TASK DETAILS: Go through the data and copy every line in which "risorsa" appears.

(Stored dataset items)

☆ ☆ ☆ ☆ ☆ ☆ ☆

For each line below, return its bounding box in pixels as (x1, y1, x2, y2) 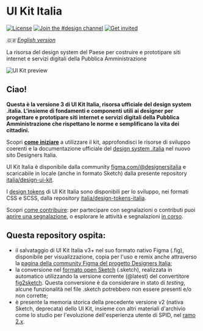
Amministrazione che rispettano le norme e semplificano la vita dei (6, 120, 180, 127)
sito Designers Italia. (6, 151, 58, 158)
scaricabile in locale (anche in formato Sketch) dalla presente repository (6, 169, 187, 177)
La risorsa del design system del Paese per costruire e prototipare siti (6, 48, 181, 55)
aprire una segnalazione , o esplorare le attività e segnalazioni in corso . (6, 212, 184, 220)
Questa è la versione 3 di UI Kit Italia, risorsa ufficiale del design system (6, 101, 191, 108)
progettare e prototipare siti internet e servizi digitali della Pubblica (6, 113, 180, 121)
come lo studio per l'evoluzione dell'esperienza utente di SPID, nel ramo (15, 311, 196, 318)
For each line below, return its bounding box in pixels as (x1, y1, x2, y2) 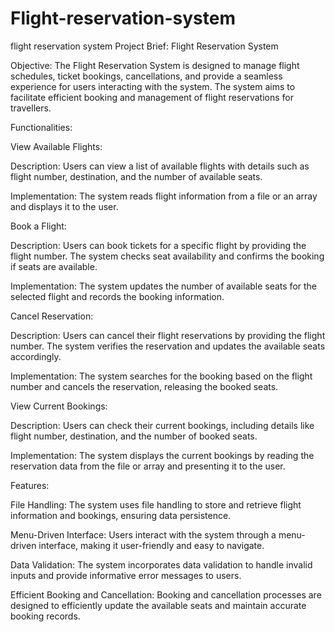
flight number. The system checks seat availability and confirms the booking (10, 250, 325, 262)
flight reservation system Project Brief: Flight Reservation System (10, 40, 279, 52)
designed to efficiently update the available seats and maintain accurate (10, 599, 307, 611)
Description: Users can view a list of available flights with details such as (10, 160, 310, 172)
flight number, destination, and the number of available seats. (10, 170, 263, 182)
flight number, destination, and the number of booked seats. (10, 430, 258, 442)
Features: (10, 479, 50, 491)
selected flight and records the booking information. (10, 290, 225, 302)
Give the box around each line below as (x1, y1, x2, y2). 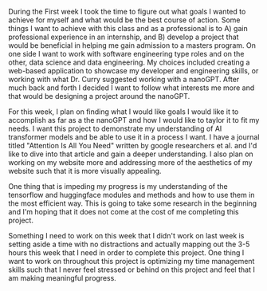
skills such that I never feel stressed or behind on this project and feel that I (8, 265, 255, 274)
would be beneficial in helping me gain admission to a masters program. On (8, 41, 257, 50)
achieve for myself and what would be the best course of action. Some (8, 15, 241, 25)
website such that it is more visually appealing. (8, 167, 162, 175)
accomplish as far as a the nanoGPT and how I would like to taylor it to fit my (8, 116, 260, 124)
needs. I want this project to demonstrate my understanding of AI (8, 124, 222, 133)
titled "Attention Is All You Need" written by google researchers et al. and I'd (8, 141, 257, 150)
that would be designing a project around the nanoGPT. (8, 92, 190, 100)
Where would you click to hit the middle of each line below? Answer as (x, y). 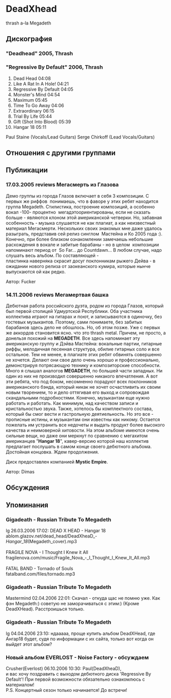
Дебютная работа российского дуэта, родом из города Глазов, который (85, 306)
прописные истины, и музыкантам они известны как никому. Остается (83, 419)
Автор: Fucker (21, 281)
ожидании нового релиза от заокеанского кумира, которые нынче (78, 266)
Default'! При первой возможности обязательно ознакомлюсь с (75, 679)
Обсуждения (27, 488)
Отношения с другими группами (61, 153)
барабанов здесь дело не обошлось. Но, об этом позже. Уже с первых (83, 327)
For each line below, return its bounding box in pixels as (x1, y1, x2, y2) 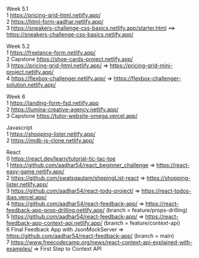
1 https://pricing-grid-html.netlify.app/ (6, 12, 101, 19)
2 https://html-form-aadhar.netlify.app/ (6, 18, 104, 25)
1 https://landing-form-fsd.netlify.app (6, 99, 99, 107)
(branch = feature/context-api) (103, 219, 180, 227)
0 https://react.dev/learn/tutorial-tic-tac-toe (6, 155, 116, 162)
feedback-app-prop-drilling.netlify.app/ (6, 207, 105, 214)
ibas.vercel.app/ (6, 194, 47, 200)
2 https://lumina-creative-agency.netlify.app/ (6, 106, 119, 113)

☆ ☆ ☆ ☆ ☆ ☆ ☆

RESPONSE FOR THIS EXERCISE:
La risorsa del design system del Paese per costruire e prototipare siti (6, 48, 181, 55)
Questa è la versione 3 di UI Kit Italia, risorsa ufficiale del design system (6, 101, 191, 108)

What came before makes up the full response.